A federal district court has held on remand from the United States Court of Appeals for the Fifth Circuit sitting en banc that Texas enacted its controversial voter identification law with a racially discriminatory intent.
If (and it is a big if) the ruling stands through the 5th Circuit and Supreme Court appeals, it would be grounds for throwing out the entire law (and not just softening it though an affidavit requirement, etc.) and potentially a basis to put the state back under federal supervision for up to 10 years.
The new opinion is only 10 pages. In the initial ruling, the district court already found discriminatory purpose. The 5th Circuit on appeal held that the district court had considered some evidence which was impermissible, and required the district court to reconsider only proper evidence in making the discriminatory intent determination.

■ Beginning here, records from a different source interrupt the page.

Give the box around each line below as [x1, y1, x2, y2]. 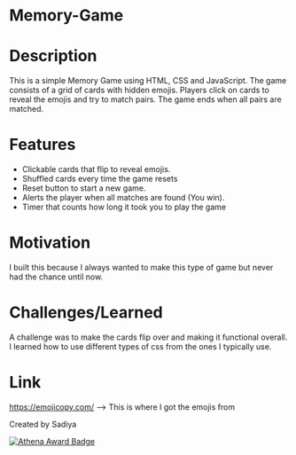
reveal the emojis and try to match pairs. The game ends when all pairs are [9, 94, 282, 105]
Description [9, 46, 97, 67]
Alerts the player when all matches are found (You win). [21, 192, 225, 203]
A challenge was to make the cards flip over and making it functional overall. [9, 332, 288, 342]
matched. [9, 104, 44, 114]
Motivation [9, 232, 91, 253]
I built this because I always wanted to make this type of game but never [9, 263, 274, 272]
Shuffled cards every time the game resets [21, 174, 178, 184]
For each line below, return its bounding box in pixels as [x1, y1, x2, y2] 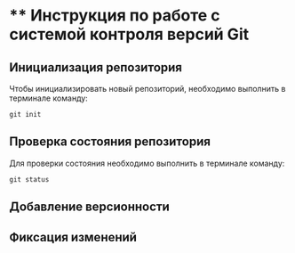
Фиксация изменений [9, 229, 138, 245]
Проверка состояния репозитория [9, 135, 211, 150]
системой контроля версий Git [9, 24, 250, 45]
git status [9, 175, 50, 184]
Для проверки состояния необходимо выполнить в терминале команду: [9, 158, 285, 168]
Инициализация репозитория [9, 60, 182, 75]
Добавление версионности [9, 200, 171, 215]
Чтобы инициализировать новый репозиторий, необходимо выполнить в [9, 84, 286, 94]
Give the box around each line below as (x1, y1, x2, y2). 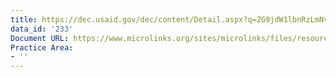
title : (10, 14, 38, 25)
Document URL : (10, 33, 70, 43)
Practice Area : (10, 42, 74, 53)
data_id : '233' (10, 24, 74, 34)
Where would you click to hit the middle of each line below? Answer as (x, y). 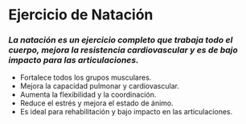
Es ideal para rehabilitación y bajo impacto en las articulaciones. (126, 112)
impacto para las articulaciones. (74, 60)
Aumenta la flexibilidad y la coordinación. (88, 95)
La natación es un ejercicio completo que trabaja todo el (121, 40)
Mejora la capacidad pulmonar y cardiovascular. (99, 86)
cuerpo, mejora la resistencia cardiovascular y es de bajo (123, 50)
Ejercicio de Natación (81, 15)
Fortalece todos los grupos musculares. (86, 77)
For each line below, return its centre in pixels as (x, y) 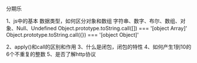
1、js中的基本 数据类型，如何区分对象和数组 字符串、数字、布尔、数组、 (93, 21)
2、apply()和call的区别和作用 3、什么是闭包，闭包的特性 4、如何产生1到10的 (99, 47)
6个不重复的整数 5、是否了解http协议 (51, 54)
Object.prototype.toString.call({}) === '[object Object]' (73, 35)
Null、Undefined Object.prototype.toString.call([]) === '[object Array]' (102, 28)
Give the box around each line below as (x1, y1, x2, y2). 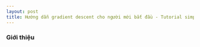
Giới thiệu (6, 33, 35, 42)
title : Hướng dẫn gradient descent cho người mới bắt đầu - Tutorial (6, 14, 183, 20)
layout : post (6, 8, 39, 15)
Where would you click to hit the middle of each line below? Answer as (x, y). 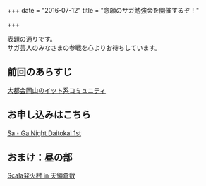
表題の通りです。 (32, 39)
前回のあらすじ (40, 72)
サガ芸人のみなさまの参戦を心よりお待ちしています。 (84, 48)
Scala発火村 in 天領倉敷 (41, 175)
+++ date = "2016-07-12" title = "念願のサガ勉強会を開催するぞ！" (103, 10)
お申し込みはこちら (49, 115)
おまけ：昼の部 (40, 157)
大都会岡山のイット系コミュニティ (57, 90)
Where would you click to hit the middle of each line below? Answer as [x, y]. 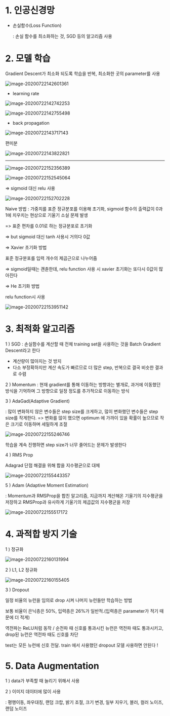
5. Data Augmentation [52, 666]
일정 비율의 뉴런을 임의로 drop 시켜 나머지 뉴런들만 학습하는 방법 [69, 600]
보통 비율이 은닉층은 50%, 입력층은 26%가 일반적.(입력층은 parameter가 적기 [82, 611]
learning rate [26, 93]
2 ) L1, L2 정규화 [22, 570]
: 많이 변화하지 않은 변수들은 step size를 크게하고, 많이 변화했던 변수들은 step [82, 411]
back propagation [31, 123]
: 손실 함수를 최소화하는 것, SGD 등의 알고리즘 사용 [62, 36]
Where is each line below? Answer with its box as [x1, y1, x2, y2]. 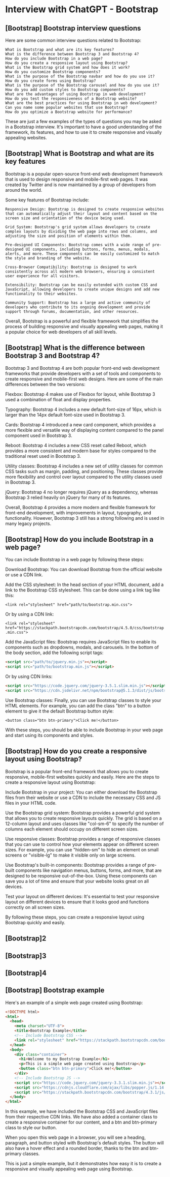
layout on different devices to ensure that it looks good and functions [5, 899, 149, 905]
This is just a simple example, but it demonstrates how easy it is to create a [5, 1161, 162, 1167]
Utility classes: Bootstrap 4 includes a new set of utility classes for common [5, 463, 163, 469]
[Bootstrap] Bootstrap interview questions [5, 24, 141, 33]
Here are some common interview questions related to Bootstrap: [5, 37, 142, 43]
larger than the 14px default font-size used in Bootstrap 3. [5, 411, 125, 418]
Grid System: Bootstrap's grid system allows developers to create [5, 224, 151, 229]
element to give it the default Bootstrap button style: [5, 708, 114, 714]
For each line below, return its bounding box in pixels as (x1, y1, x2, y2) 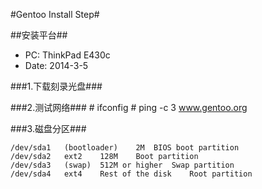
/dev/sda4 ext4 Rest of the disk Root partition (10, 169, 253, 179)
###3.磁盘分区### (10, 123, 87, 134)
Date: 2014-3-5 (24, 60, 89, 71)
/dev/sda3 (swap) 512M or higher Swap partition (10, 160, 235, 170)
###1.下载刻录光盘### (10, 80, 103, 92)
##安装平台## (10, 29, 68, 41)
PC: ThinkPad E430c (24, 49, 111, 61)
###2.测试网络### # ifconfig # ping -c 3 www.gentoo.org (10, 102, 248, 113)
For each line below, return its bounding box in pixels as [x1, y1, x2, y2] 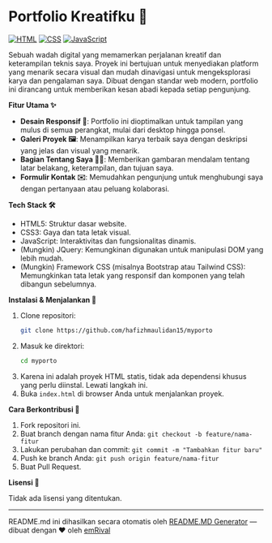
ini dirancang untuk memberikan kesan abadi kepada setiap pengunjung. [8, 84, 251, 94]
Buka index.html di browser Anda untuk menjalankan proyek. [19, 389, 224, 399]
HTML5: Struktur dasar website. [19, 218, 127, 228]
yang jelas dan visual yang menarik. [19, 145, 140, 155]
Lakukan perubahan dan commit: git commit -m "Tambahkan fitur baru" [19, 444, 263, 454]
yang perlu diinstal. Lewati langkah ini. [19, 380, 148, 390]
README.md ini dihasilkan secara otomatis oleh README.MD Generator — [8, 516, 257, 526]
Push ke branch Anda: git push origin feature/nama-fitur [19, 453, 220, 463]
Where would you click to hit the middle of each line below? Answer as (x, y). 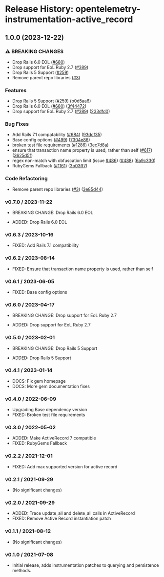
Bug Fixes (17, 124)
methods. (22, 570)
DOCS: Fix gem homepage (39, 381)
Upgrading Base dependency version (50, 410)
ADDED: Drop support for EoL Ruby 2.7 (51, 325)
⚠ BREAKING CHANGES (34, 51)
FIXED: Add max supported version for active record (65, 466)
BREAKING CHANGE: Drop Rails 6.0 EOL (53, 213)
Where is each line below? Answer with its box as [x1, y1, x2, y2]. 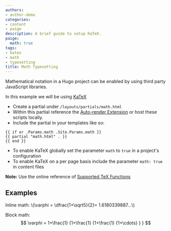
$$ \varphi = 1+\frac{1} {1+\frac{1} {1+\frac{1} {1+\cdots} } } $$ [20, 220, 151, 226]
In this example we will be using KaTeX [5, 94, 87, 100]
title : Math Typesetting [5, 64, 58, 69]
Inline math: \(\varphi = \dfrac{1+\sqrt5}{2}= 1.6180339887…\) [5, 202, 135, 208]
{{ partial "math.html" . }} [5, 134, 67, 139]
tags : [5, 45, 17, 50]
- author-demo [5, 12, 36, 17]
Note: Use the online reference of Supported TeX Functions [5, 174, 131, 180]
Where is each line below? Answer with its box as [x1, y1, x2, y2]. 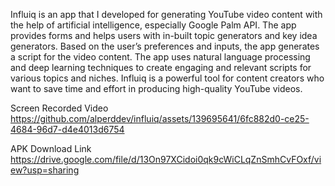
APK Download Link [10, 143, 92, 154]
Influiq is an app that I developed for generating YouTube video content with [10, 9, 323, 20]
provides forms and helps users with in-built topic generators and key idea [10, 30, 318, 41]
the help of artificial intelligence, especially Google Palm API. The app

The opinion today basically says: putting aside the stuff the 5th Circuit said not to consider, I come to the same conclusion: the law was passed with racially discriminatory intent:
Upon reconsideration and a re-weighing of the evidence in conformity with the Fifth Circuit’s opinion, the Court holds that the evidence found “infirm” did not tip the scales. Plaintiffs’ probative evidence—that which was left intact after the Fifth Circuit’s review—establishes that a discriminatory purpose was at least one of the substantial or motivating factors behind passage of SB 14. Consequently, the burden shifted to the State to demonstrate that the law would have been enacted without its discriminatory purpose. Hunter, 471 U.S. at 228. The State has not met its burden. Therefore, this Court holds, again, that SB 14 was passed with a discriminatory purpose in violation of Section 2 of the Voting Rights Act.